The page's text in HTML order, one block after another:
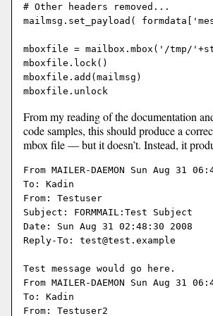
# Other headers removed...
mailmsg.set_payload(
mboxfile = mailbox.mbox('/tmp/
mboxfile.lock()
mboxfile.add(mailmsg)
From my reading of the documentation
code samples, this should produce a
mbox file — but it doesn’t. Instead, it
From MAILER-DAEMON Sun Aug 31
To: Kadin
From: Testuser
Subject: FORMMAIL:Test Subject
Date: Sun Aug 31 02:48:30 2008
Reply-To: test@test.example
Test message would go here.
From MAILER-DAEMON Sun Aug 31
To: Kadin
From: Testuser2
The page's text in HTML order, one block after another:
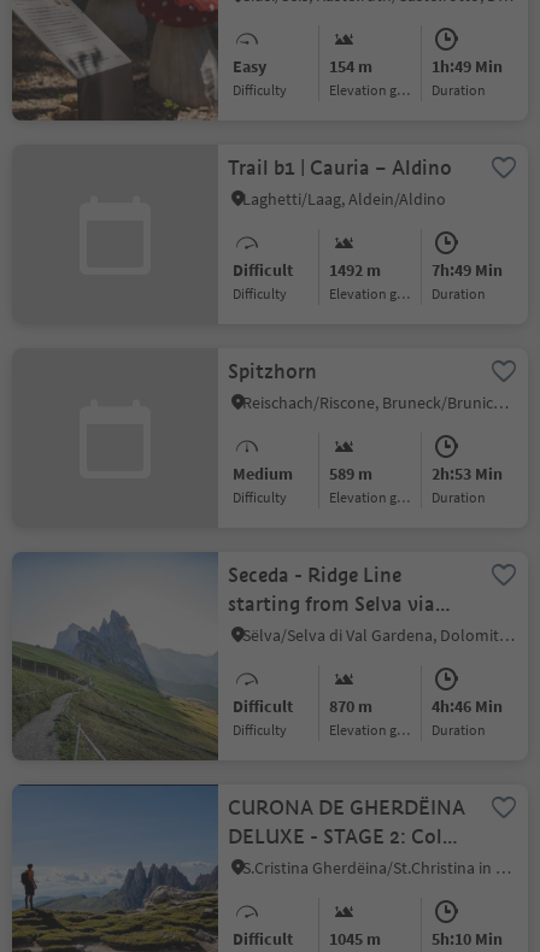
Easy
Difficulty
154 m
Elevation gain
1h:49 Min
duration
Trail b1 | Cauria – Aldino
Laghetti/Laag, Aldein/Aldino
Difficult
Difficulty
1492 m
Elevation gain
7h:49 Min
duration
Spitzhorn
Reischach/Riscone, Bruneck/Brunico, Dolomites Region Kronplatz/Plan de Corones
Medium
Difficulty
589 m
Elevation gain
2h:53 Min
duration
Seceda - Ridge Line
starting from Selva via
Juac
Sëlva/Selva di Val Gardena, Dolomites Region Val Gardena
Difficult
Difficulty
870 m
Elevation gain
4h:46 Min
duration
CURONA DE GHERDËINA
DELUXE - STAGE 2: Col
Raiser - Dantercepies from
S.Cristina Gherdëina/St.Christina in Gröden/S.Cristina Gherdëina/S.Cristina Val Gardena, S.Crestina Gherdëina/Santa Cristina Val Gardana, Dolomites Region Val Gardena
Difficult 1045 m 5h:10 Min
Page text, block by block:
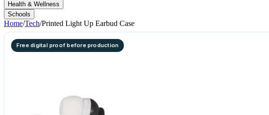
Health & Wellness
Schools
Home/Tech/Printed Light Up Earbud Case
Free digital proof before production
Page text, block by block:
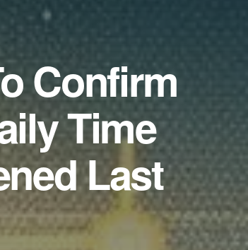
Confirm
Time
Last
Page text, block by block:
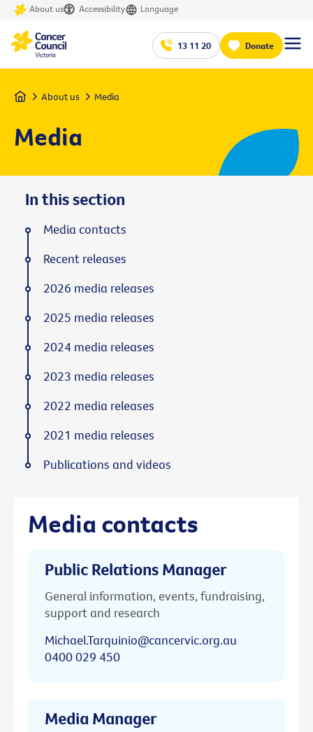
About us Accessibility Language
13 11 20 Donate
Home About us Media
Media
Media contacts
Public Relations Manager
General information, events, fundraising,
support and research
Michael.Tarquinio@cancervic.org.au
0400 029 450
Media Manager
In this section
Media contacts
Recent releases
2026 media releases
2025 media releases
2024 media releases
2023 media releases
2022 media releases
2021 media releases
Publications and videos
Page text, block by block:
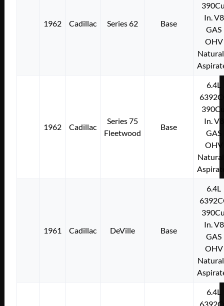
1962 Cadillac Series 62 Base
In. V8
GAS
OHV
1962 Cadillac
Series 75
Fleetwood
Base
6.4L
In. V8
GAS
OHV
1961 Cadillac DeVille Base
6.4L
In. V8
GAS
OHV
6.4L
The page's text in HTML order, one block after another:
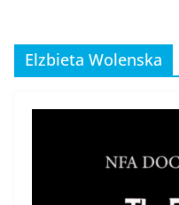
Elzbieta Wolenska
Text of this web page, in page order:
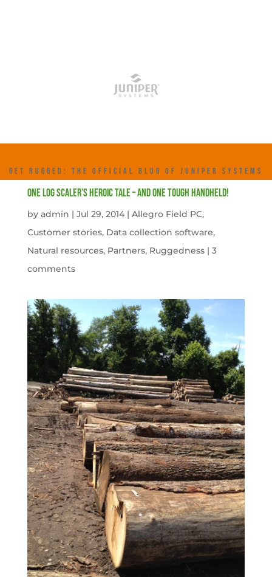
GET RUGGED: THE OFFICIAL BLOG OF JUNIPER SYSTEMS
One Log Scaler’s Heroic Tale – And One Tough Handheld!
by admin | Jul 29, 2014| Allegro Field PC,
Customer stories, Data collection software,
Natural resources, Partners, Ruggedness| 3
comments
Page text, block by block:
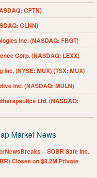
CPTN)
CLNN)
Inc. (NASDAQ: FRGT)
Corp. (NASDAQ: LEXX)
Inc. (NYSE: MUX) (TSX: MUX)
Inc. (NASDAQ: MULN)
Ltd. (NASDAQ:
Market News
– SOBR Safe Inc.
Closes on $8.2M Private
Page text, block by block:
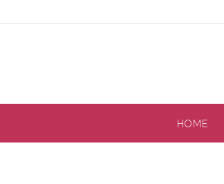
HOME
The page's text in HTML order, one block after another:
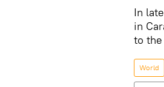
In
in
to
World
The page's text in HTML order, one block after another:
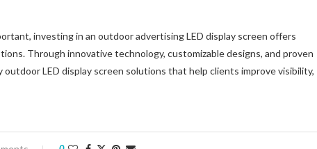
investing in an outdoor advertising LED display screen offers
Through innovative technology, customizable designs, and proven
LED display screen solutions that help clients improve visibility,
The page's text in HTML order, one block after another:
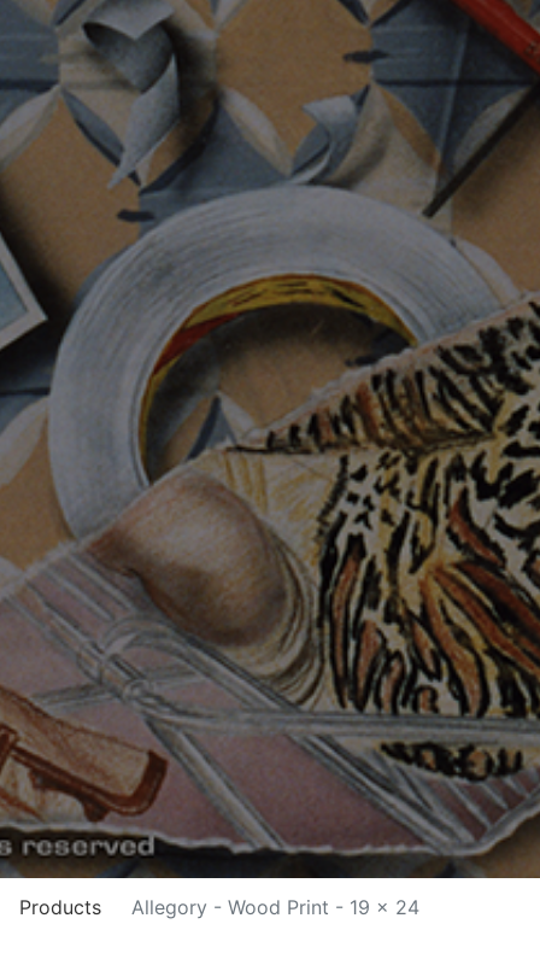
Products Allegory - Wood Print - 19 x 24
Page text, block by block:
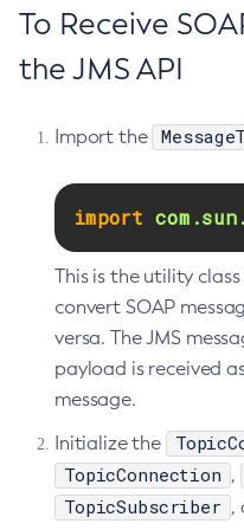
Get-Jmx-
Get-Ldap-Config-
Get-Metrics-
Get-Monitoring-
Get-Newrelic-
Get-Notification-
Get-Openapi-
Get-
Get-Rest-
Get-Slack-
Get-Snmp-
Get-Teams-
To Receive
the JMS API
Import the
import
This is the utility
convert SOAP
versa. The JMS
payload is received
message.
Initialize the
TopicConnection ,
TopicSubscriber ,
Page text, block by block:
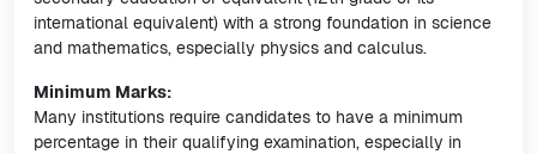
international equivalent) with a strong foundation in science
and mathematics, especially physics and calculus.
Minimum Marks:
Many institutions require candidates to have a minimum
percentage in their qualifying examination, especially in
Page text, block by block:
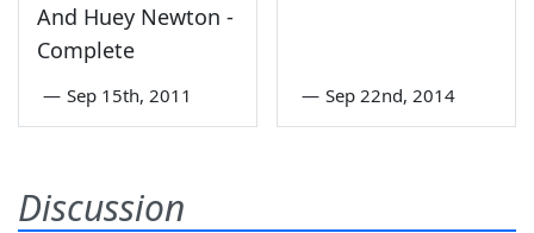
And Huey Newton -
Complete
— Sep 15th, 2011 — Sep 22nd, 2014
Discussion
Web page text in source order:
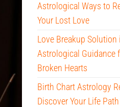
Astrological Ways to
Your Lost Love
Love Breakup Solution
Astrological Guidance
Broken Hearts
Birth Chart Astrology
Discover Your Life
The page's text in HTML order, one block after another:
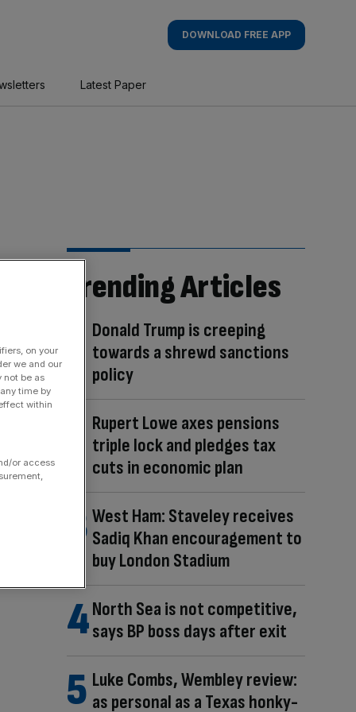
DOWNLOAD FREE APP
Latest Paper
Trending Articles
Donald Trump is creeping
towards a shrewd sanctions
policy
Rupert Lowe axes pensions
triple lock and pledges tax
cuts in economic plan
West Ham: Staveley receives
Sadiq Khan encouragement to
buy London Stadium
North Sea is not competitive,
says BP boss days after exit
Luke Combs, Wembley review:
as personal as a Texas honky-
on your
we and our
not be as
time by
within
or access
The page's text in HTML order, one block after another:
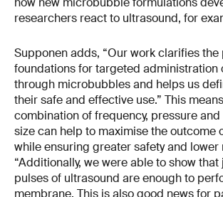
researchers react to ultrasound, for
Supponen adds, “Our work clarifies the
foundations for targeted administration
through microbubbles and helps us
their safe and effective use.” This
combination of frequency, pressure
size can help to maximise the outcome
while ensuring greater safety and lower
“Additionally, we were able to show that
pulses of ultrasound are enough to
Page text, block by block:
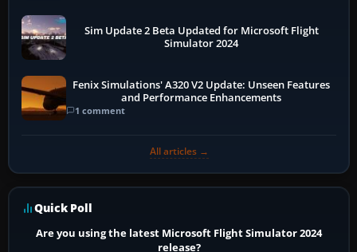
Sim Update 2 Beta Updated for Microsoft Flight
Simulator 2024
Fenix Simulations' A320 V2 Update: Unseen Features
and Performance Enhancements
1 comment
All articles →
Quick Poll
Are you using the latest Microsoft Flight Simulator 2024
release?
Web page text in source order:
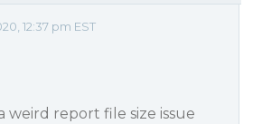
12:37 pm EST
weird report file size issue
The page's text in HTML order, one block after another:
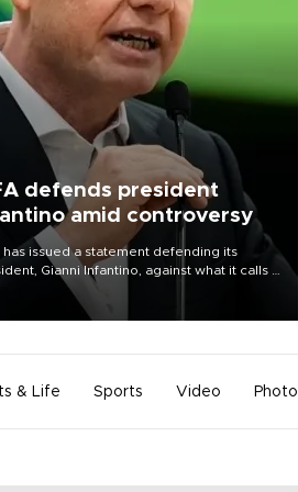
defends president
amid controversy
has issued a statement defending its
Gianni Infantino, against what it calls a
and ongoing effort” to undermine
of the organization.
& Life Sports Video Photo
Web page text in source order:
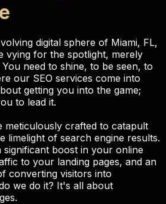
digital sphere of Miami, FL,
vying for the spotlight, merely
need to shine, to be seen, to
our SEO services come into
getting you into the game;
to lead it.
meticulously crafted to catapult
limelight of search engine results.
significant boost in your online
to your landing pages, and an
converting visitors into
we do it? It's all about
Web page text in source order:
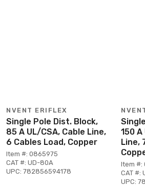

══════

» Directions: In the copy, keep every line of the data above exactly and drop each picture.

» Solution to this exercise:
The page's text in HTML order, one block after another:
# Other headers removed...
mailmsg.set_payload(
mboxfile = mailbox.mbox('/tmp/
mboxfile.lock()
mboxfile.add(mailmsg)
From my reading of the documentation
code samples, this should produce a
mbox file — but it doesn’t. Instead, it
From MAILER-DAEMON Sun Aug 31
To: Kadin
From: Testuser
Subject: FORMMAIL:Test Subject
Date: Sun Aug 31 02:48:30 2008
Reply-To: test@test.example
Test message would go here.
From MAILER-DAEMON Sun Aug 31
To: Kadin
From: Testuser2
The page's text in HTML order, one block after another:
Easy
Difficulty
154 m
Elevation gain
1h:49 Min
duration
Trail b1 | Cauria – Aldino
Laghetti/Laag, Aldein/Aldino
Difficult
Difficulty
1492 m
Elevation gain
7h:49 Min
duration
Spitzhorn
Reischach/Riscone, Bruneck/Brunico, Dolomites Region Kronplatz/Plan de Corones
Medium
Difficulty
589 m
Elevation gain
2h:53 Min
duration
Seceda - Ridge Line
starting from Selva via
Juac
Sëlva/Selva di Val Gardena, Dolomites Region Val Gardena
Difficult
Difficulty
870 m
Elevation gain
4h:46 Min
duration
CURONA DE GHERDËINA
DELUXE - STAGE 2: Col
Raiser - Dantercepies from
S.Cristina Gherdëina/St.Christina in Gröden/S.Cristina Gherdëina/S.Cristina Val Gardena, S.Crestina Gherdëina/Santa Cristina Val Gardana, Dolomites Region Val Gardena
Difficult 1045 m 5h:10 Min
Page text, block by block:
Health & Wellness
Schools
Home/Tech/Printed Light Up Earbud Case
Free digital proof before production
Page text, block by block:
Confirm
Time
Last
Page text, block by block:
About us Accessibility Language
13 11 20 Donate
Home About us Media
Media
Media contacts
Public Relations Manager
General information, events, fundraising,
support and research
Michael.Tarquinio@cancervic.org.au
0400 029 450
Media Manager
In this section
Media contacts
Recent releases
2026 media releases
2025 media releases
2024 media releases
2023 media releases
2022 media releases
2021 media releases
Publications and videos
Page text, block by block:
1962 Cadillac Series 62 Base
In. V8
GAS
OHV
1962 Cadillac
Series 75
Fleetwood
Base
6.4L
In. V8
GAS
OHV
1961 Cadillac DeVille Base
6.4L
In. V8
GAS
OHV
6.4L
The page's text in HTML order, one block after another:
Elzbieta Wolenska
Text of this web page, in page order:
GET RUGGED: THE OFFICIAL BLOG OF JUNIPER SYSTEMS
One Log Scaler’s Heroic Tale – And One Tough Handheld!
by admin | Jul 29, 2014| Allegro Field PC,
Customer stories, Data collection software,
Natural resources, Partners, Ruggedness| 3
comments
Page text, block by block:
CPTN)
CLNN)
Inc. (NASDAQ: FRGT)
Corp. (NASDAQ: LEXX)
Inc. (NYSE: MUX) (TSX: MUX)
Inc. (NASDAQ: MULN)
Ltd. (NASDAQ:
Market News
– SOBR Safe Inc.
Closes on $8.2M Private
Page text, block by block:
HOME
The page's text in HTML order, one block after another:
In
in
to
World
The page's text in HTML order, one block after another:
investing in an outdoor advertising LED display screen offers
Through innovative technology, customizable designs, and proven
LED display screen solutions that help clients improve visibility,
The page's text in HTML order, one block after another:
Products Allegory - Wood Print - 19 x 24
Page text, block by block:
Get-Jmx-
Get-Ldap-Config-
Get-Metrics-
Get-Monitoring-
Get-Newrelic-
Get-Notification-
Get-Openapi-
Get-
Get-Rest-
Get-Slack-
Get-Snmp-
Get-Teams-
To Receive
the JMS API
Import the
import
This is the utility
convert SOAP
versa. The JMS
payload is received
message.
Initialize the
TopicConnection ,
TopicSubscriber ,
Page text, block by block:
international equivalent) with a strong foundation in science
and mathematics, especially physics and calculus.
Minimum Marks:
Many institutions require candidates to have a minimum
percentage in their qualifying examination, especially in
Page text, block by block:
And Huey Newton -
Complete
— Sep 15th, 2011 — Sep 22nd, 2014
Discussion
Web page text in source order:
Astrological Ways to
Your Lost Love
Love Breakup Solution
Astrological Guidance
Broken Hearts
Birth Chart Astrology
Discover Your Life
The page's text in HTML order, one block after another:
DOWNLOAD FREE APP
Latest Paper
Trending Articles
Donald Trump is creeping
towards a shrewd sanctions
policy
Rupert Lowe axes pensions
triple lock and pledges tax
cuts in economic plan
West Ham: Staveley receives
Sadiq Khan encouragement to
buy London Stadium
North Sea is not competitive,
says BP boss days after exit
Luke Combs, Wembley review:
as personal as a Texas honky-
on your
we and our
not be as
time by
within
or access
The page's text in HTML order, one block after another:
researchers react to ultrasound, for
Supponen adds, “Our work clarifies the
foundations for targeted administration
through microbubbles and helps us
their safe and effective use.” This
combination of frequency, pressure
size can help to maximise the outcome
while ensuring greater safety and lower
“Additionally, we were able to show that
pulses of ultrasound are enough to
Page text, block by block:
Sim Update 2 Beta Updated for Microsoft Flight
Simulator 2024
Fenix Simulations' A320 V2 Update: Unseen Features
and Performance Enhancements
1 comment
All articles →
Quick Poll
Are you using the latest Microsoft Flight Simulator 2024
release?
Web page text in source order:
12:37 pm EST
weird report file size issue
The page's text in HTML order, one block after another:
defends president
amid controversy
has issued a statement defending its
Gianni Infantino, against what it calls a
and ongoing effort” to undermine
of the organization.
& Life Sports Video Photo
Web page text in source order:
digital sphere of Miami, FL,
vying for the spotlight, merely
need to shine, to be seen, to
our SEO services come into
getting you into the game;
to lead it.
meticulously crafted to catapult
limelight of search engine results.
significant boost in your online
to your landing pages, and an
converting visitors into
we do it? It's all about
Web page text in source order:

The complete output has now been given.